The Rock of Gibraltar
After our travels over the last 12 months having taken us through Spain and Portugal, I am not sure what I expected to find Gibraltar like. It’s a strange place in some ways. Not British but very British, not Spanish but Spanish, not Moorish but there are influences of its old Moorish past everywhere. English, Spanish, Berber, Arabic, Hindi and Sindhi, as well as Maltese, are all widely spoken. But many locals also speak Llanito which is a vernacular unique to Gibraltar. It’s an odd mix of Andalusian Spanish, English and various of the languages mentioned previously. Pidgeon English, I guess! As Craig would say, a real Jambalaya of cultures, languages and religions.

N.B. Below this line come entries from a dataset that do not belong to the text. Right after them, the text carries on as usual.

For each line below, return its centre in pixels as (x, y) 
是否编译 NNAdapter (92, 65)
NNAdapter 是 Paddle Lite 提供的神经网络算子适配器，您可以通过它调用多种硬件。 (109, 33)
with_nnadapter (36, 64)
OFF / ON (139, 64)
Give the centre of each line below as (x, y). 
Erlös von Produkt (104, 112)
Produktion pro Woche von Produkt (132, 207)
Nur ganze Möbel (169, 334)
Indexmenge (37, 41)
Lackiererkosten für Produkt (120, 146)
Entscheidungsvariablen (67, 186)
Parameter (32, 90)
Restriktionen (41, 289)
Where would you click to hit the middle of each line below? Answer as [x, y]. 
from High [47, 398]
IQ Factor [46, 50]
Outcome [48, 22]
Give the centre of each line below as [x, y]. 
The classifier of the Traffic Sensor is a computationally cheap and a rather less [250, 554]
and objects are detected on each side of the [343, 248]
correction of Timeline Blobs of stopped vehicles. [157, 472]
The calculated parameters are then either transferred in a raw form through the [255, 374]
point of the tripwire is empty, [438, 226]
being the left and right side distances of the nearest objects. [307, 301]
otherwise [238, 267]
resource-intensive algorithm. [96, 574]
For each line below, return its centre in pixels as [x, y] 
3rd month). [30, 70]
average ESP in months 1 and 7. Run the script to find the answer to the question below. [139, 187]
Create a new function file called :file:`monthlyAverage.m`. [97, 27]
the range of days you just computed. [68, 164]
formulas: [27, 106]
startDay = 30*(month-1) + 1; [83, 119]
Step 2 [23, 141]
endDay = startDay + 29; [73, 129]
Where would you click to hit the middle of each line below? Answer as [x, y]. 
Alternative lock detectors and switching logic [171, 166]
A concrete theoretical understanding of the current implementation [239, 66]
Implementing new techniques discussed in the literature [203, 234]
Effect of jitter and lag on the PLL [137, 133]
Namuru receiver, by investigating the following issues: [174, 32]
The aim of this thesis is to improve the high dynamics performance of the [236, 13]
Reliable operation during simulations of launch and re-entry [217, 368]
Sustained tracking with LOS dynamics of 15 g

This area was first settled by the Moors in the Middle Ages, was later ruled by Spain and was then ceded to Great Britain in 1713. The telltales of that history include fortifications from the 14th century Moorish
Castle high up on the Rock, the Great Siege Tunnels of the 18th century, and the remains of fortifications from World War II. It is clearly strategically important, overlooking the 13km stretch of water between Europe and the African continent. Half the world’s seaborne trade passes through this ‘choke point’ and consequently Gibraltar’s economy is very much dependent upon that stretch of water. Tourism, online gambling, financial services and cargo ship movements are the basis of the economy here. It is somewhat of a tax haven for international business and most goods come duty free.
This little part of Britain is only 6.7sqkm and is obviously dominated by the Rock which looms 426m straight up overhead. It’s home to about 30,000 Gibraltarians apparently making it one of the most densely populated territories in the world. Interesting side fact, there is zero, zilch, Nada, water! All the water on this little peninsula is produced by desalination plants.
It’s so densely populated that there is nowhere to grow except out and up and there are currently huge land reclamation works occurring on the waterfront next door to us. Obviously, everything goes up. Most people either live in high rise apartment complexes or old colonial era two and three storey townhouse style buildings dotted up along the mountainside. Down in the city area, there is one small little park with grass, but beyond that…the whole accessible place is all paved with cobblestones or concrete. And roads…did I mention roads? For such a small place, I am astounded by the number of cars, scooters and roads. Criminal really as it would lend itself well to small electric buses or cable cars and more pedestrian ways but that’s just me. It seems there is at least one car or scooter for each of the 30,000 residents in this 6sqkm space!
Of course, up on the Rock, there is a fabulous nature reserve with spectacular views all round as well as a resident population of Barbary macaques (monkeys). The reserve actually covers around 40% of the land
area of Gibraltar but of course you need to be a mountain goat to climb up there. Fortunately, there is a cable car that takes you to the top and if you are keen, you can come back down via the Med Steps.
So, what do I think of Gib? Don’t know really. I think it’s like any small country town/city, you need to live here for years to really get below the surface and feel like it's home. People are certainly friendly and welcoming. It’s an odd mix of cultures and religions. And while the demographic is mixed, it is also clearly a favourite retirement spot for many Brits so there is a predominantly aging population particularly around the waterfront. Equally however, it is a popular holiday spot for families and the odd bucks/hens groups! My first impression was that it seemed confused. Wants to be British but Spanish as well, and can’t quite decide and Brexit debate hasn't helped. There are Union Jacks all around, along with British Fish’n’Chip shops, many a grungy old British Pub, and the usual British chain shops like Topshop, Marks & Spence, and Morrisons. But there are also tapas bars and restaurants, old world style Spanish veggie shops/stands and the typical European fresh food markets. Which is better....can't say really. I think Gibraltar needs to just gets happy with itself, love its own unique skin and leave behind the shackles of old! There you go.
I have enjoyed my time here and my long and exhausting walks around the peninsula and up the enormous number of stairs here. I have also met some truly interesting people and the other boaties on my jetty who have made me feel welcome. And for that, I am once again grateful and humbled by.
But it is time to move on and get Inelsamo back out there with wind in her sails!!